> Task goal:
Your answer must consist only of the lines from the start of the entries through the line that holds "( setq frame-title-format [64, 640]", copied exactly, with no pictures.

::::

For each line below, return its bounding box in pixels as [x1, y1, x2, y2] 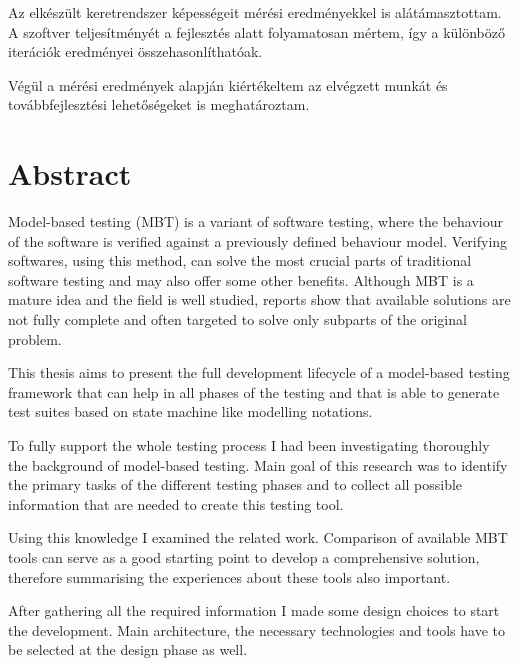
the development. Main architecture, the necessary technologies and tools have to [8, 619, 505, 640]
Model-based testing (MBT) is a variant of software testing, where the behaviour [8, 211, 503, 232]
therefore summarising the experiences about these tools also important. [8, 566, 451, 587]
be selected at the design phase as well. [8, 639, 248, 660]
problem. [8, 328, 62, 349]
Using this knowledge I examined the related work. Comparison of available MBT [8, 527, 508, 548]
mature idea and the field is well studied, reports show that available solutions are [8, 289, 511, 310]
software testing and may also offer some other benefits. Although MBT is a [8, 269, 474, 290]
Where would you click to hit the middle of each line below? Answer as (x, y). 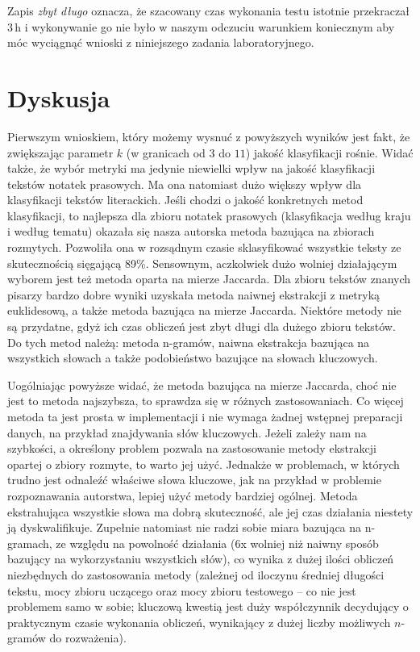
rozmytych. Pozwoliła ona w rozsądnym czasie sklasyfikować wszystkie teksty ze (204, 247)
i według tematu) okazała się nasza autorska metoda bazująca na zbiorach (191, 231)
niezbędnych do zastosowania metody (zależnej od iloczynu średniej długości (196, 574)
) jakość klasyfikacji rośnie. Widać (329, 152)
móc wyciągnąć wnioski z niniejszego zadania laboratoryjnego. (161, 42)
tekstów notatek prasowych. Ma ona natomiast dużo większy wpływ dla (185, 184)
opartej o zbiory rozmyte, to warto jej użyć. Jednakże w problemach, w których (204, 464)
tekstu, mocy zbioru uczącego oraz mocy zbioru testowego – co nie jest (182, 590)
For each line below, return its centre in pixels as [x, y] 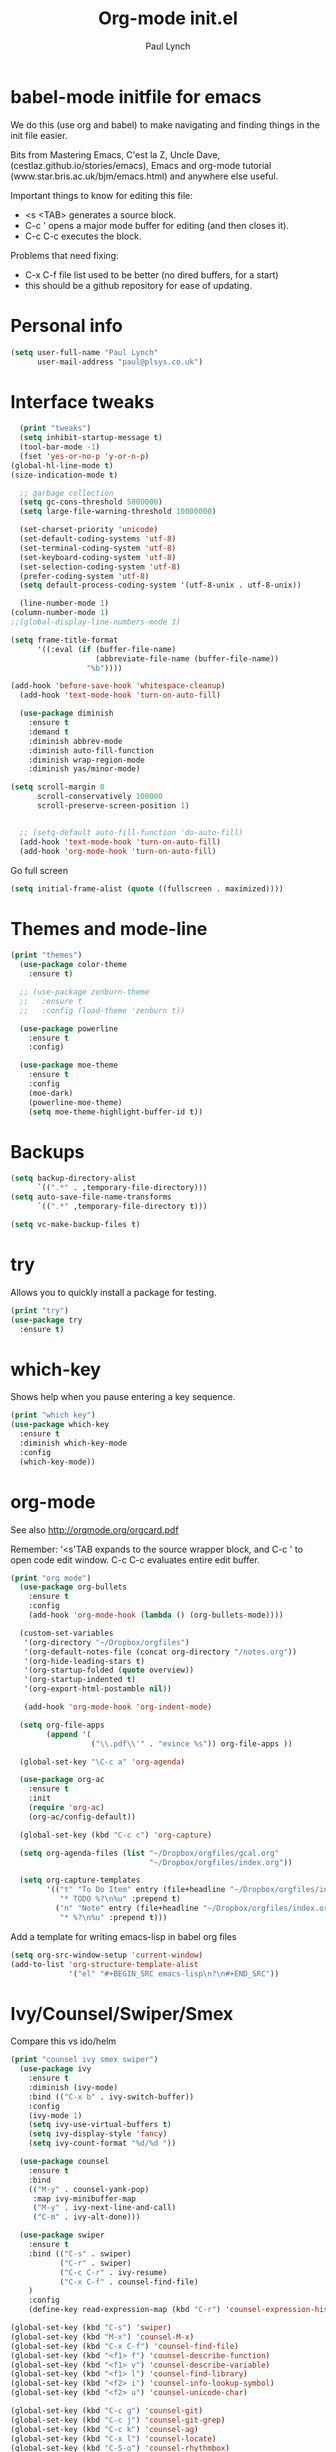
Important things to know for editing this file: [101, 195]
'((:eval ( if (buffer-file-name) [106, 649]
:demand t [49, 732]
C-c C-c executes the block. [83, 236]
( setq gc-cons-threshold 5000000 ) [91, 502]
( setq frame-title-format [64, 640]
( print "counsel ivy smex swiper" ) [84, 2060]
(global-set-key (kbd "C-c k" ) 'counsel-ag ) [104, 2429]
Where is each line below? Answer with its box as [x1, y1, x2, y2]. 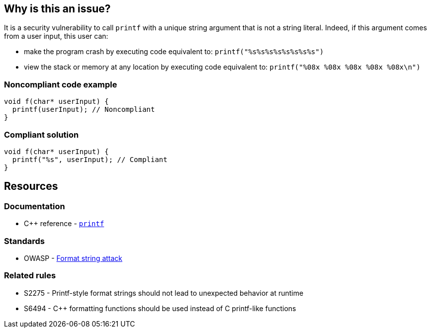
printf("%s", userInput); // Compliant [12, 155, 168, 164]
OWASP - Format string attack [24, 253, 123, 262]
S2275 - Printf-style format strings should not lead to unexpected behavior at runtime [24, 288, 304, 297]
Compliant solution [4, 129, 79, 140]
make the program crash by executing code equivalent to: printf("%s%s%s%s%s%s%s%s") [24, 47, 324, 56]
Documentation [4, 201, 65, 211]
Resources [4, 180, 58, 193]
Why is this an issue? [4, 2, 111, 15]
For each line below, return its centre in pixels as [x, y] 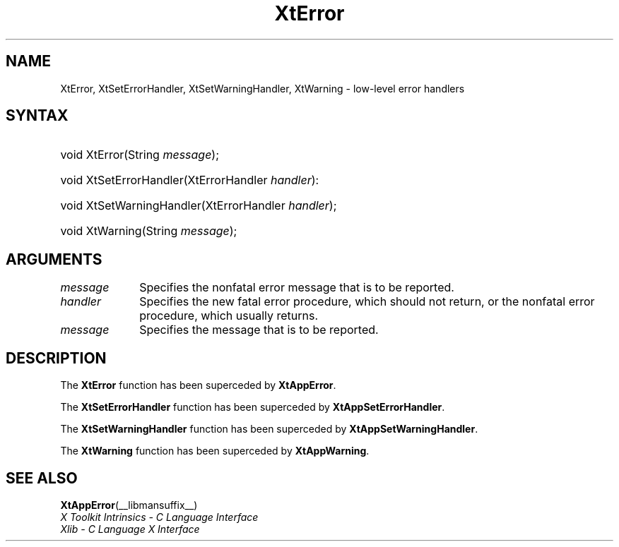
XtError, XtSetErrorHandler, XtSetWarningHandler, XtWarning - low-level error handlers [263, 88]
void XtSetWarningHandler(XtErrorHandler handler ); [199, 206]
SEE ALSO [42, 478]
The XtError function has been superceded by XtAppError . [198, 385]
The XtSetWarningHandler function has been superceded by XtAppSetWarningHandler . [269, 429]
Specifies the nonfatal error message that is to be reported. [297, 288]
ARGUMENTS [54, 259]
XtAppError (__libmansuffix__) [129, 505]
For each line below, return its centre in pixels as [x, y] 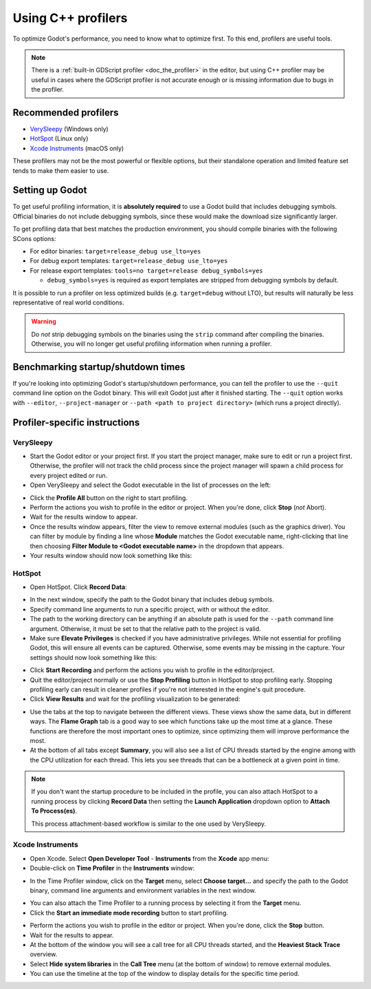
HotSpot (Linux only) [59, 138]
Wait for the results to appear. [72, 935]
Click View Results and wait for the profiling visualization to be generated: [135, 699]
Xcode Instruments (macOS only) [77, 148]
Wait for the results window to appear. [84, 517]
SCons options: [34, 238]
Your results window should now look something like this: [111, 555]
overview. [44, 955]

::::

> Result of this exercise:
For each line below, return its bounding box in pixels as [x1, y1, x2, y2] 
the development. Main architecture, the necessary technologies and tools have to [8, 619, 505, 640]
Model-based testing (MBT) is a variant of software testing, where the behaviour [8, 211, 503, 232]
therefore summarising the experiences about these tools also important. [8, 566, 451, 587]
be selected at the design phase as well. [8, 639, 248, 660]
problem. [8, 328, 62, 349]
Using this knowledge I examined the related work. Comparison of available MBT [8, 527, 508, 548]
mature idea and the field is well studied, reports show that available solutions are [8, 289, 511, 310]
software testing and may also offer some other benefits. Although MBT is a [8, 269, 474, 290]
Where would you click to hit the middle of each line below? Answer as (x, y). 
rozmytych. Pozwoliła ona w rozsądnym czasie sklasyfikować wszystkie teksty ze (204, 247)
i według tematu) okazała się nasza autorska metoda bazująca na zbiorach (191, 231)
niezbędnych do zastosowania metody (zależnej od iloczynu średniej długości (196, 574)
) jakość klasyfikacji rośnie. Widać (329, 152)
móc wyciągnąć wnioski z niniejszego zadania laboratoryjnego. (161, 42)
tekstów notatek prasowych. Ma ona natomiast dużo większy wpływ dla (185, 184)
opartej o zbiory rozmyte, to warto jej użyć. Jednakże w problemach, w których (204, 464)
tekstu, mocy zbioru uczącego oraz mocy zbioru testowego – co nie jest (182, 590)
For each line below, return its centre in pixels as [x, y] 
Important things to know for editing this file: [101, 195]
'((:eval ( if (buffer-file-name) [106, 649]
:demand t [49, 732]
C-c C-c executes the block. [83, 236]
( setq gc-cons-threshold 5000000 ) [91, 502]
( setq frame-title-format [64, 640]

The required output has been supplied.